I'm surprised he didn't break into a rousing rendition of "I Don't Know How to Love [Her]." In any case, that's a lot of weight and responsibility for one woman, even if she does reach more people in a day than your average pastor in a lifetime, as the article points out, and even if she is, as they say, "richer than God."
But her popularity among swooning celebs isn't the amazing thing.
In a November poll conducted at Beliefnet.com, a site that looks at how religions and spirituality intersect with popular culture, 33% of 6,600 respondents said Winfrey has had "a more profound impact" on their spiritual lives than their clergypersons.
Cathleen Falsani, religion writer for the Chicago Sun-Times, recently suggested, "I wonder, has Oprah become America's pastor?"
"I am not God," Oprah said in a 1989 story by Barbara Grizzuti Harrison that ran in The New York Times Magazine titled The Importance of Being Oprah. But at the time, Winfrey called her talk show her "ministry," Harrison wrote. It remains an interview Winfrey says she hates.
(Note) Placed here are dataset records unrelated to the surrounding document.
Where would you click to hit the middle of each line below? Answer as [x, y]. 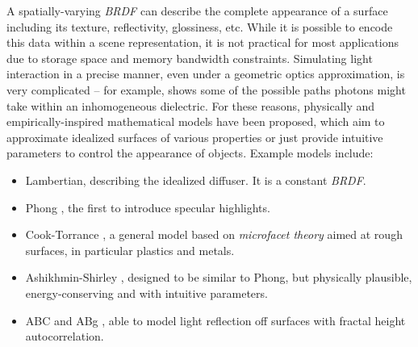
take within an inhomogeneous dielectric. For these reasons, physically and [191, 105]
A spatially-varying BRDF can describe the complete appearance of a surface [197, 10]
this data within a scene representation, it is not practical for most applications [203, 42]
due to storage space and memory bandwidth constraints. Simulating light [190, 58]
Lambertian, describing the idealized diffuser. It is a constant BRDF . [196, 180]
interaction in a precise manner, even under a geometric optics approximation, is [206, 74]
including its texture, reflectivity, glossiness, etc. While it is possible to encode [200, 26]
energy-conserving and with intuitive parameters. [146, 293]

In a Los Angeles Times interview in December, the talk-show host said that "at every turn everything I said was challenged and misinterpreted."
Well, that's certainly possible, and if I'm recalling the article correctly, Winfrey's dislike of it is understandable. How much more ironic, then, that she now inspires some of the sentiments expressed in this USA Today article, especially since her original appeal was precisely her down-to-earth quality and how hard she had worked to overcome childhood horrors, real-world prejudice and other challenges on her way to success.
... "I live inside God's dream for me. I don't try to tell God what I'm supposed to do," she told the crowd. "God can dream a bigger dream for you than you can dream for yourself."
Claire Zulkey, 26, an Oprah follower who has written about Winfrey in her online blog at zulkey .com, says, "I think that if this were the equivalent of the Middle Ages and we were to fast-forward 1,200 years, scholars would definitely think that this Oprah person was a deity, if not a canonized being."
Marcia Nelson says that it's not going too far to call her a spiritual leader. "I've said to a number of people - she's today's Billy Graham."
Surely Winfrey finds all of this more than a little embarrassing; I wonder how she squares it with her own beliefs. Or is this what she means by living "inside God's dream" for her?